@aoede/tamper

v1.0.0

Published

6 months ago

ESM encoder/decoder for Tamper - a compact format for bulk categorical datasets

0High
0Medium
0Low

aoede

tamper compression categorical tabular encoding bitmap rle esm

Tamper (ESM)

ESM encoder/decoder for Tamper - a compact format for bulk categorical datasets.

This repository contains an ESM-native implementation of the Tamper encoder and decoder format originally developed at the New York Times, plus strict parity tooling to ensure identical output to the frozen legacy implementation.

This project is an independent ESM implementation of the Tamper format. It does not define a new format and is not affiliated with the original NYT repository.

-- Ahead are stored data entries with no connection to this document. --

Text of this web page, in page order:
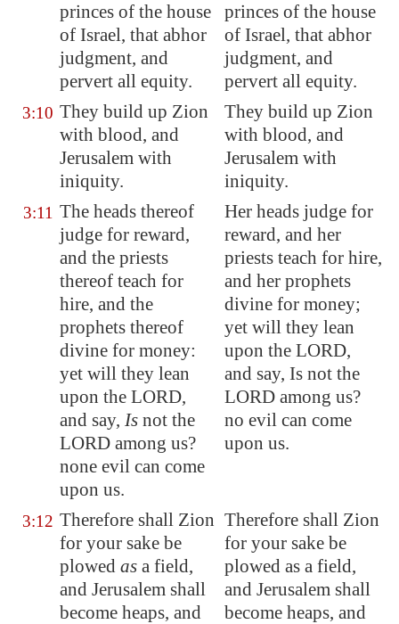
princes of the house
of Israel, that abhor
judgment, and
pervert all equity.
princes of the house
of Israel, that abhor
judgment, and
pervert all equity.
3:10 They build up Zion
with blood, and
Jerusalem with
iniquity.
They build up Zion
with blood, and
Jerusalem with
iniquity.
3:11 The heads thereof
judge for reward,
and the priests
thereof teach for
hire, and the
prophets thereof
divine for money:
yet will they lean
upon the LORD,
and say, Is not the
LORD among us?
none evil can come
upon us.
Her heads judge for
reward, and her
priests teach for hire,
and her prophets
divine for money;
yet will they lean
upon the LORD,
and say, Is not the
LORD among us?
no evil can come
upon us.
3:12 Therefore shall Zion
for your sake be
plowed as a field,
and Jerusalem shall
become heaps, and
Therefore shall Zion
for your sake be
plowed as a field,
and Jerusalem shall
become heaps, and
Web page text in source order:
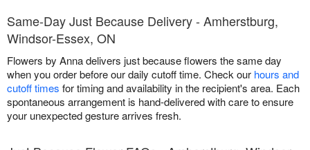
Same-Day Just Because Delivery - Amherstburg,
Windsor-Essex, ON
Flowers by Anna delivers just because flowers the same day
when you order before our daily cutoff time. Check our hours and
cutoff times for timing and availability in the recipient's area. Each
spontaneous arrangement is hand-delivered with care to ensure
your unexpected gesture arrives fresh.
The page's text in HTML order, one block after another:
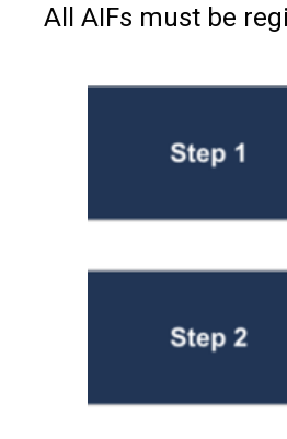
All AIFs must be
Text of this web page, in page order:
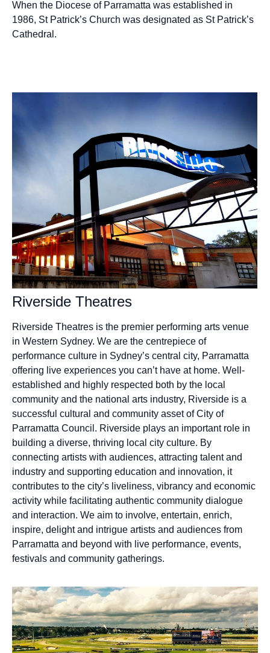
When the Diocese of Parramatta was established in
1986, St Patrick’s Church was designated as St Patrick’s
Cathedral.
Riverside Theatres
Riverside Theatres is the premier performing arts venue
in Western Sydney. We are the centrepiece of
performance culture in Sydney’s central city, Parramatta
offering live experiences you can’t have at home. Well-
established and highly respected both by the local
community and the national arts industry, Riverside is a
successful cultural and community asset of City of
Parramatta Council. Riverside plays an important role in
building a diverse, thriving local city culture. By
connecting artists with audiences, attracting talent and
industry and supporting education and innovation, it
contributes to the city’s liveliness, vibrancy and economic
activity while facilitating authentic community dialogue
and interaction. We aim to involve, entertain, enrich,
inspire, delight and intrigue artists and audiences from
Parramatta and beyond with live performance, events,
festivals and community gatherings.
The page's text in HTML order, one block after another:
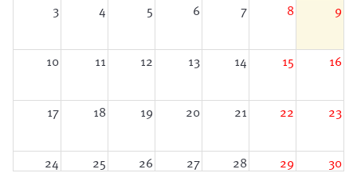
3 4 5 6 7 8 9
10 11 12 13 14 15 16
17 18 19 20 21 22 23
24 25 26 27 28 29 30
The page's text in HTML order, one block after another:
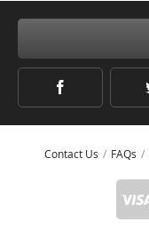
Contact Us FAQs
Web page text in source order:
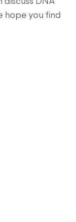
discuss DNA
hope you find
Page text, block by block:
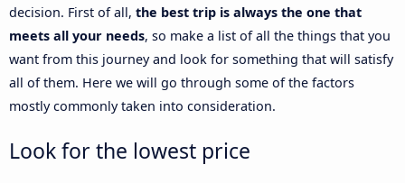
decision. First of all, the best trip is always the one that
meets all your needs, so make a list of all the things that you
want from this journey and look for something that will satisfy
all of them. Here we will go through some of the factors
mostly commonly taken into consideration.
Look for the lowest price
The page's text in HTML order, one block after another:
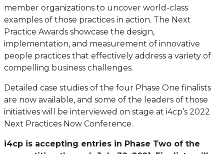
member organizations to uncover world-class
examples of those practices in action. The Next
Practice Awards showcase the design,
implementation, and measurement of innovative
people practices that effectively address a variety of
compelling business challenges.
Detailed case studies of the four Phase One finalists
are now available, and some of the leaders of those
initiatives will be interviewed on stage at i4cp’s 2022
Next Practices Now Conference.
i4cp is accepting entries in Phase Two of the
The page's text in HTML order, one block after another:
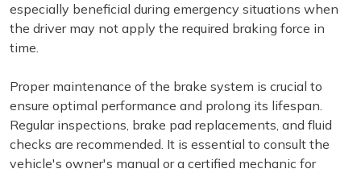
especially beneficial during emergency situations when
the driver may not apply the required braking force in
time.
Proper maintenance of the brake system is crucial to
ensure optimal performance and prolong its lifespan.
Regular inspections, brake pad replacements, and fluid
checks are recommended. It is essential to consult the
vehicle's owner's manual or a certified mechanic for
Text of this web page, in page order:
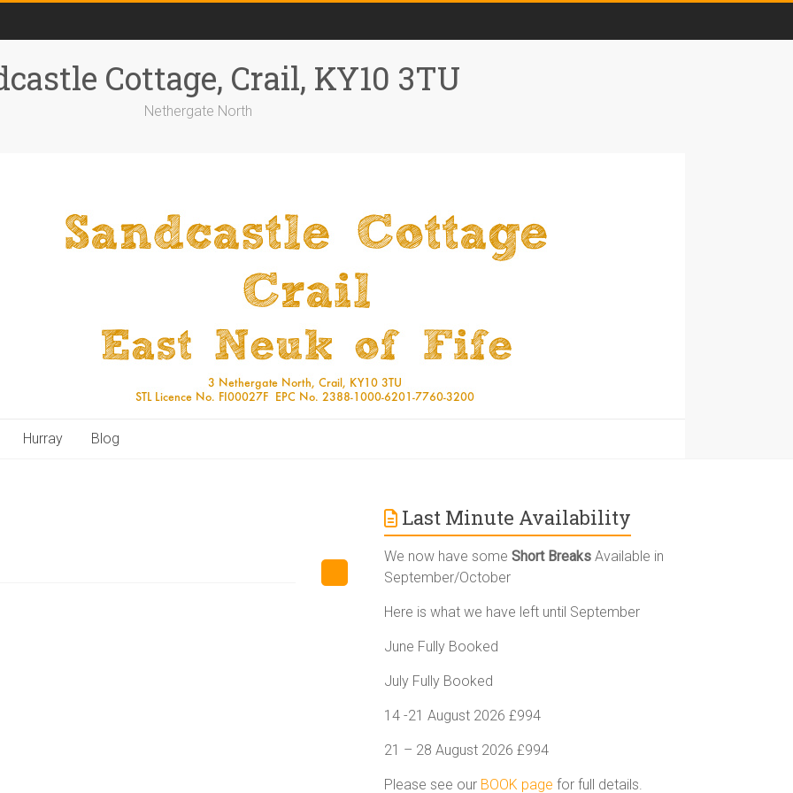
Cottage, Crail, KY10 3TU
Nethergate North
Hurray Blog
Last Minute Availability
We now have someShort Breaks Available in
September/October
Here is what we have left until September
June Fully Booked
July Fully Booked
14 -21 August 2026 £994
21 – 28 August 2026 £994
Please see our BOOK page for full details.
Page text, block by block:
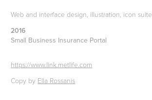
Web and interface design, illustration, icon suite
2016
Small Business Insurance Portal
https://www.link.metlife.com
Copy by Ella Rossanis
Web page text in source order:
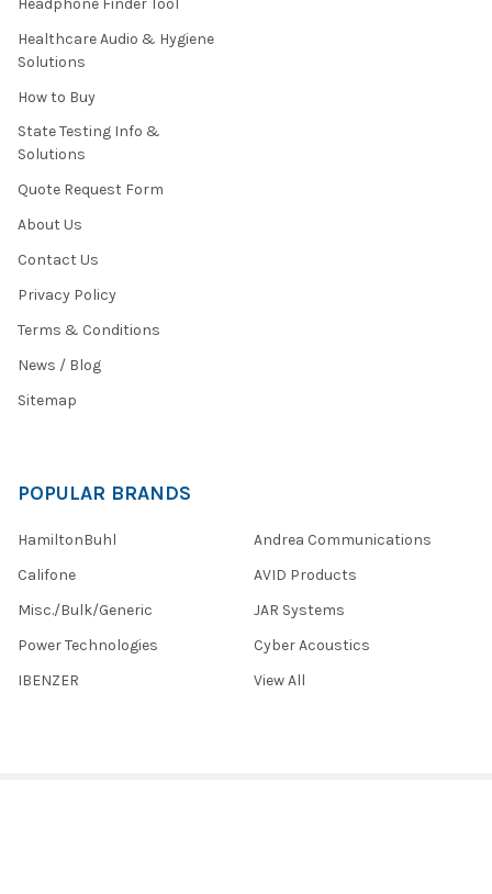
Healthcare Audio & Hygiene
Solutions
How to Buy
State Testing Info &
Solutions
Quote Request Form
About Us
Contact Us
Privacy Policy
Terms & Conditions
News / Blog
Sitemap
POPULAR BRANDS
HamiltonBuhl
Califone
Misc./Bulk/Generic
Power Technologies
IBENZER
Andrea Communications
AVID Products
JAR Systems
Cyber Acoustics
View All
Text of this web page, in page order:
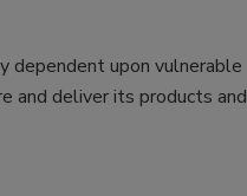
dependent upon vulnerable
and deliver its products and
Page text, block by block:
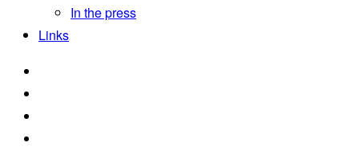
In the press
Links
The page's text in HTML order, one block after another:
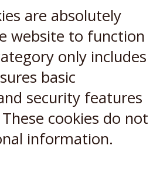
are absolutely
website to function
only includes
basic
security features
cookies do not
information.
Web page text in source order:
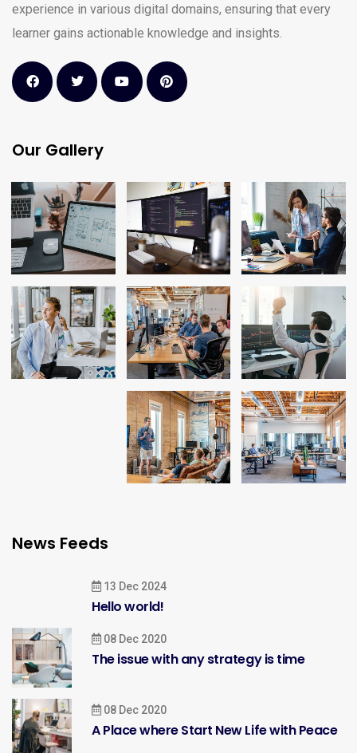
experience in various digital domains, ensuring that every
learner gains actionable knowledge and insights.
Our Gallery
News Feeds
13 Dec 2024
Hello world!
08 Dec 2020
The issue with any strategy is time
08 Dec 2020
A Place where Start New Life with Peace

Tamper is a column-oriented packer for tabular categorical data (low-cardinality enums, booleans, bucketed integers) where JSON + compression becomes inefficient.

References

When to use this

Tamper is a good fit when your data is:

Tabular (many rows with the same attributes)
Categorical-heavy (enums, booleans, small integers)
Bulk (transferred or stored as snapshots)
Read-mostly / immutable
Required to match legacy Tamper output exactly

Use cases:

Analytics extracts for dashboards
Lookup / reference tables
ML-style categorical feature matrices shipped to JS or WASM

When not to use this

Do not use Tamper for:

Nested or hierarchical objects
General APIs or CRUD payloads
Arbitrary graphs
Free-form documents or HTML

If your data is not mostly categorical and tabular, JSON + Brotli/Zstd or a schema-based format (e.g. Protobuf, Arrow) will likely be a better fit.

Overview

Tamper is a data serialisation protocol originally developed at the New York Times to efficiently transfer large categorical datasets from server to browser.

This repository provides a modern ESM implementation of the original CommonJS codebase, with:

identical encoded output
identical decoded results
strict, automated parity checks against the frozen legacy implementation

Core encoding approach

Tamper packs categorical columns using bitwise encodings, automatically selecting the most efficient strategy per attribute:

Integer packing - sparse or bounded integer values
Bitmap packing - dense categorical values
Existence packing - tracks presence using run-length encoding

These strategies are chosen automatically by the encoder based on observed data characteristics.

Performance

Tamper achieves significant compression for categorical tabular data:

Sparse datasets: 10-15x compression (e.g., 500 events across 10K IDs)
Dense multi-value attributes: 20-30x compression (bitmap encoding)
Very sparse datasets: 4-5x compression at scale (existence encoding with RLE)

The compression ratio improves with dataset size due to fixed header overhead. See real examples with the size comparison script:

npm run example

This script demonstrates four scenarios showing Tamper vs plain JSON size, compression ratios, and the impact of:

Existence encoding for sparse data
Integer encoding for categorical values
Bitmap encoding for multi-value attributes
Fixed overhead on small vs large datasets

Note: These compression ratios are before any transport-level compression. Tamper packs can be further compressed with gzip/brotli for additional gains, often achieving better overall compression than gzip/brotli on plain JSON (due to Tamper's elimination of field name repetition and use of bit-packed encodings).

Repository structure

├── clients/js/src/         # ESM decoder (browser-side)
├── encoders/js/
│   ├── core/               # Environment-agnostic encoder logic
│   └── env/                # Node.js & browser adapters
├── legacy/                 # Frozen legacy implementation (reference only)
├── vendor/bitsy/           # Vendored bitset library (no npm deps)
├── scripts/                # Parity verification tools
└── test/                   # Test datasets & canonical outputs

Requirements

Node.js (ESM-capable; tested with current LTS)
npm (for installing dev tooling)
Encoder runtime uses a local vendor/bitsy shim (no network installs)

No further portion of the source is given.